ECLI:NL:RVS:2024:5204

Raad van State

Datum uitspraak
17 december 2024
Publicatiedatum
17 december 2024
Zaaknummer
202306532/1/V1
Instantie
Raad van State
Type
Uitspraak
Rechtsgebied
Bestuursrecht; Vreemdelingenrecht
Procedures
  • Hoger beroep
Rechters
Vindplaatsen
  • Rechtspraak.nl
AI samenvatting door LexboostAutomatisch gegenereerd

Hoger beroep tegen niet tijdig nemen van besluit op aanvraag machtiging tot voorlopig verblijf

In deze zaak heeft de vreemdeling hoger beroep ingesteld tegen het niet tijdig nemen van een besluit op haar aanvraag om een machtiging tot voorlopig verblijf.
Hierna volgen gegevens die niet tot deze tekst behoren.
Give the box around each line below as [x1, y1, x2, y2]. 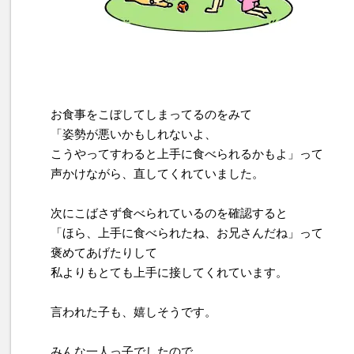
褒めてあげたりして [51, 246, 157, 260]
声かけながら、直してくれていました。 [51, 167, 264, 181]
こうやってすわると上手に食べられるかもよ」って [51, 147, 323, 161]
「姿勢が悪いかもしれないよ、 [51, 127, 217, 141]
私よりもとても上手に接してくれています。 [51, 265, 288, 280]
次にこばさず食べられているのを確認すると [51, 206, 288, 220]
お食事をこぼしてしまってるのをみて [51, 107, 252, 122]
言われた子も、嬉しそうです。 [51, 305, 217, 319]

De rechtbank Den Haag had op 26 september 2023 het beroep van de vreemdeling gegrond verklaard en de staatssecretaris van Justitie en Veiligheid opgedragen om binnen twintig weken een besluit te nemen, met een dwangsom van € 100,00 per dag bij overschrijding van deze termijn. De minister van Asiel en Migratie heeft op 20 september 2024 de aanvraag van de vreemdeling ingewilligd, maar de vreemdeling heeft desondanks hoger beroep ingesteld.
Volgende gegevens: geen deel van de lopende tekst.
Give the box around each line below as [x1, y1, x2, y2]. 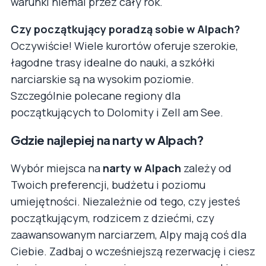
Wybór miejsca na [11, 160, 103, 175]
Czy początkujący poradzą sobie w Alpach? [11, 21, 240, 36]
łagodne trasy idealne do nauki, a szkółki [11, 55, 215, 69]
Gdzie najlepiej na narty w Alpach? [11, 132, 204, 147]
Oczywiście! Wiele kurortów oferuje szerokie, [11, 38, 238, 53]
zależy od [181, 160, 232, 175]
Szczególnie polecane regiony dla [11, 88, 180, 103]
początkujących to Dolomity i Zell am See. [11, 104, 223, 119]
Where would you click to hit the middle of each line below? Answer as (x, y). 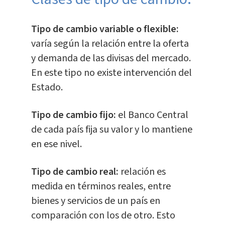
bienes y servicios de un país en (95, 201)
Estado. (47, 87)
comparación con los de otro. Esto (103, 215)
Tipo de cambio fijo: (74, 115)
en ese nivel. (56, 144)
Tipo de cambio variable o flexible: (105, 29)
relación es (142, 172)
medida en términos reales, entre (101, 186)
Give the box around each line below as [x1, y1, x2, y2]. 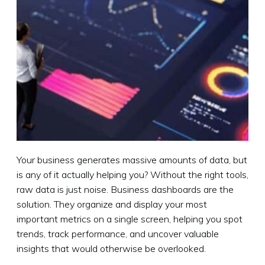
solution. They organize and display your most [17, 198, 207, 210]
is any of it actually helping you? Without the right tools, [17, 168, 248, 180]
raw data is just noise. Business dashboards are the [17, 183, 234, 195]
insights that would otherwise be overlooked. [17, 242, 206, 254]
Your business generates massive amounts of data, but [17, 153, 247, 166]
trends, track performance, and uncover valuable [17, 227, 219, 240]
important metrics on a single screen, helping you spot [17, 212, 243, 225]
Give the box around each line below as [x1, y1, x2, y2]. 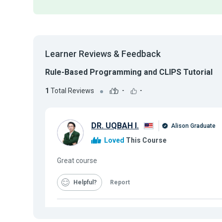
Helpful [73, 178, 94, 186]
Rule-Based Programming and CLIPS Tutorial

De Afdeling bestuursrechtspraak van de Raad van State heeft op 17 december 2024 geoordeeld dat het hoger beroep niet-ontvankelijk is, omdat de minister inmiddels een besluit had genomen op de aanvraag van de vreemdeling. De Afdeling overweegt dat de vreemdeling geen belang meer heeft bij een inhoudelijke beoordeling van haar hoger beroep, aangezien de minister aan haar verzoek heeft voldaan. Desondanks heeft de Afdeling besloten dat de minister van Asiel en Migratie de proceskosten van de vreemdeling moet vergoeden, omdat hij met het nemen van een besluit tegemoet is gekomen aan de vreemdeling. De proceskosten zijn vastgesteld op € 437,50, geheel toe te rekenen aan door een derde beroepsmatig verleende rechtsbijstand.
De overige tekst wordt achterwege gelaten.